What is being asked:
What follows is a set of entries. Give them again exactly, without the pictures.

Materials provided:
__________

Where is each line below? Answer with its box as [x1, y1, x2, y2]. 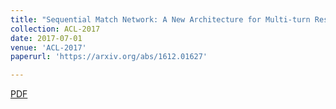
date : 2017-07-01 [10, 33, 83, 43]
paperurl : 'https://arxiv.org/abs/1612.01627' [10, 52, 208, 62]
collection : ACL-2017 [10, 24, 101, 34]
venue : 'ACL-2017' [10, 42, 87, 53]
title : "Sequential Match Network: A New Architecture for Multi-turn [10, 14, 311, 25]
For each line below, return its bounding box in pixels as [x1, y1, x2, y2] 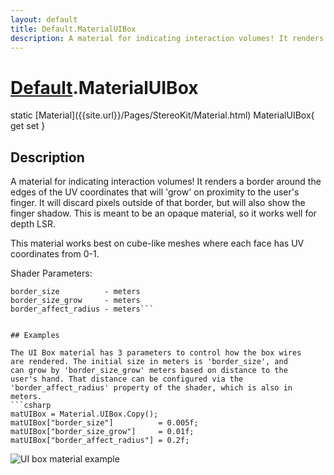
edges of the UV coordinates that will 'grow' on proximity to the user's [10, 186, 300, 198]
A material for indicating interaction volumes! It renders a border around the [10, 176, 322, 188]
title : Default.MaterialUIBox [10, 24, 137, 34]
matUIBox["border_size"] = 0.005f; [10, 418, 199, 428]
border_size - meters [10, 287, 141, 297]
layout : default [10, 14, 78, 25]
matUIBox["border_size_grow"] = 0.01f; [10, 427, 195, 437]
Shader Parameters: [10, 267, 93, 280]

__________

Answer to this problem:
Where is each line below? Answer with its box as [x1, y1, x2, y2]. 
date : 2017-07-01 [10, 33, 83, 43]
paperurl : 'https://arxiv.org/abs/1612.01627' [10, 52, 208, 62]
collection : ACL-2017 [10, 24, 101, 34]
venue : 'ACL-2017' [10, 42, 87, 53]
title : "Sequential Match Network: A New Architecture for Multi-turn [10, 14, 311, 25]
For each line below, return its bounding box in pixels as [x1, y1, x2, y2] 
edges of the UV coordinates that will 'grow' on proximity to the user's [10, 186, 300, 198]
A material for indicating interaction volumes! It renders a border around the [10, 176, 322, 188]
title : Default.MaterialUIBox [10, 24, 137, 34]
matUIBox["border_size"] = 0.005f; [10, 418, 199, 428]
border_size - meters [10, 287, 141, 297]
layout : default [10, 14, 78, 25]
matUIBox["border_size_grow"] = 0.01f; [10, 427, 195, 437]
Shader Parameters: [10, 267, 93, 280]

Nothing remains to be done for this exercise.